Due to the limitations of the H-type reactor used for catalyst testing, when comparing the target catalyst in this paper with some previously reported catalysts, we selected catalysts tested under identical reactor conditions for comparison. Furthermore, since H-type reactors, as screening devices for catalysts, exist only at the laboratory scale, their current densities differ from those in industrial production. Therefore, based on reported current density discrepancies for the same catalyst across different reactors in the literature [8,9], this chapter assumes the CO₂RR reactor to be a membrane electrode assembly (MEA) reactor [27,37]. To assess technical and economic feasibility, the current density of the catalyst prepared in this study and some reported catalysts under the same reactor conditions is scaled up by a factor of 10.

A comprehensive techno-economic analysis of electrocatalytic CO₂ reduction to ethylene was conducted to evaluate the economic viability and identify key cost drivers. The following conclusions can be drawn:

(1)

The Cu₁₀-Sn bimetallic catalyst developed in this work demonstrates superior techno-economic performance compared to some of the previously reported copper-based catalysts, with the lowest production cost (592.61 thousand USD/day) and relatively low energy consumption (49.79 thousand GJ/day or 13.83 million kW·h) among evaluated catalysts. This is attributed to its high Faradaic efficiency (48.74%) and current density.

(2)

Electricity cost is the dominant factor in CO₂RR-to-C₂H₄ production, accounting for 39.8% of total costs in the present scenario.
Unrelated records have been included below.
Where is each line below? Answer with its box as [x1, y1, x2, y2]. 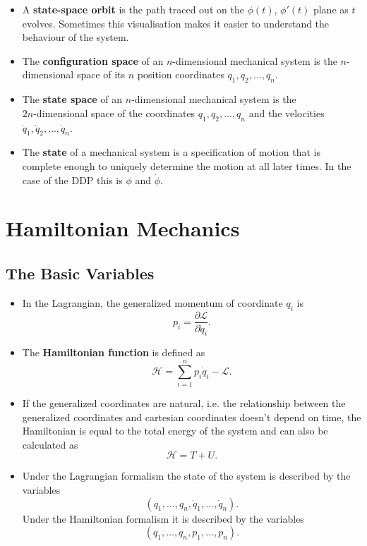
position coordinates [137, 67, 224, 82]
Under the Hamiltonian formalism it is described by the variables [22, 511, 304, 526]
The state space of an [22, 92, 123, 107]
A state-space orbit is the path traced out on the [22, 2, 244, 16]
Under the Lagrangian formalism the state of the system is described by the [22, 468, 351, 483]
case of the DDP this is [22, 172, 123, 187]
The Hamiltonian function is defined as [22, 345, 205, 360]
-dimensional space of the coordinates [33, 105, 195, 120]
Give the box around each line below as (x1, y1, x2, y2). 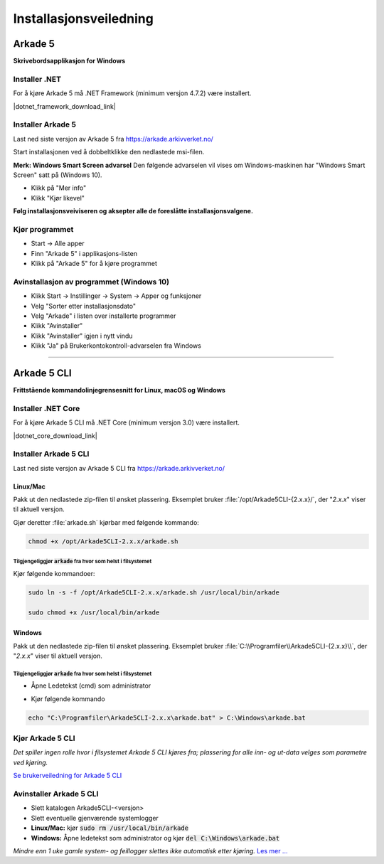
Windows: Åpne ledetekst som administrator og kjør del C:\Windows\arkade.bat (31, 833, 280, 842)
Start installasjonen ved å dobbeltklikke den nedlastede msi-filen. (13, 148, 205, 156)
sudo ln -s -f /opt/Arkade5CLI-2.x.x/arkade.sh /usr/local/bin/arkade (28, 588, 280, 597)
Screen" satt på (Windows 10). (13, 171, 102, 179)
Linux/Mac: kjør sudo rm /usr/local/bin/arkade (31, 823, 188, 832)
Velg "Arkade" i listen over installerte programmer (31, 311, 176, 320)
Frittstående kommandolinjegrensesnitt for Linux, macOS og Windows (13, 386, 225, 394)
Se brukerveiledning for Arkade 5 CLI (13, 772, 122, 780)
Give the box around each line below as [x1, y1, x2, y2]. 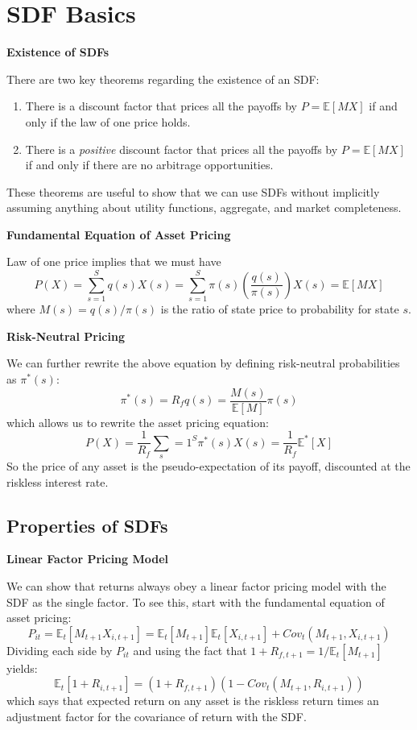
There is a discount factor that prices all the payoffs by [25, 97, 297, 114]
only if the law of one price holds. [25, 113, 191, 130]
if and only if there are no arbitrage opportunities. [25, 156, 274, 173]
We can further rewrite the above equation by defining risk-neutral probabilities [6, 355, 400, 371]
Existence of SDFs [6, 44, 109, 60]
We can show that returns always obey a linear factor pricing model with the [6, 578, 386, 595]
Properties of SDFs [6, 512, 168, 537]
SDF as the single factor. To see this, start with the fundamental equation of [6, 593, 385, 610]
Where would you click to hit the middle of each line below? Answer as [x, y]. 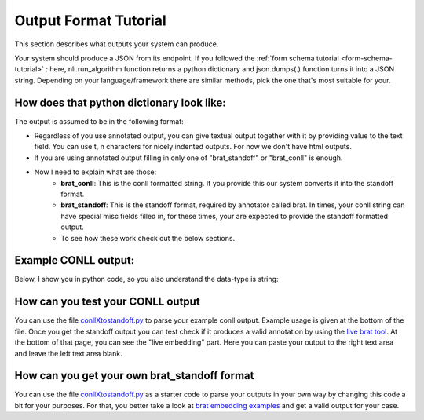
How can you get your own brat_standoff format [134, 376]
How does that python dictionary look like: [121, 102]
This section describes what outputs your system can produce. [117, 44]
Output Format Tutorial [90, 20]
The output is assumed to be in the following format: [99, 121]
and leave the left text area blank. [68, 353]
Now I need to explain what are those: [95, 172]
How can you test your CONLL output [107, 302]
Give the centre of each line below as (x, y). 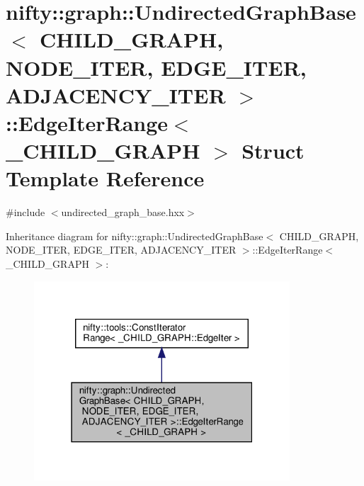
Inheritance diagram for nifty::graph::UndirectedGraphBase (135, 236)
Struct (273, 151)
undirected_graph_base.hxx (123, 212)
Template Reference (105, 178)
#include (25, 212)
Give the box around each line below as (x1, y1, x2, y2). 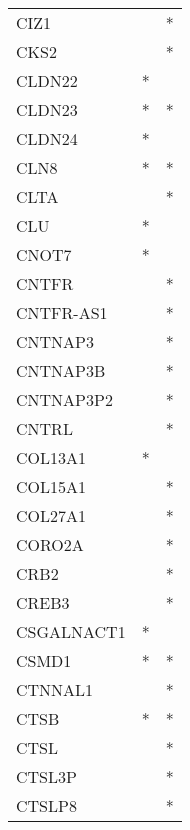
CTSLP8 (16, 794, 77, 817)
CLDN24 (16, 127, 78, 150)
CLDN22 (16, 69, 78, 92)
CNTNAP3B (16, 359, 106, 382)
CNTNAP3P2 (16, 388, 113, 411)
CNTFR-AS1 (16, 301, 108, 324)
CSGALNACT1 (16, 620, 126, 643)
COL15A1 (16, 475, 87, 498)

This highlights the critical importance of accessing low-cost renewable electricity and improving energy efficiency.

(3)

Sensitivity analysis identifies Faradaic efficiency, cell voltage, electricity price, and current density as the key parameters affecting production costs. Improving these parameters through catalyst optimization and electrolyzer design is essential for achieving commercial viability.

(4)

While current technology is not economically viable for ethylene production, the future outlook scenario suggests that with continued improvements in catalyst performance and reduced electricity costs, the process could become profitable. In future projections, producing C₂H₄ via CO₂RR could yield a profit of approximately 20,000 USD per day, and in the future, the daily profits are expected to reach 91,990 USD with the demand for ethylene increasing [36].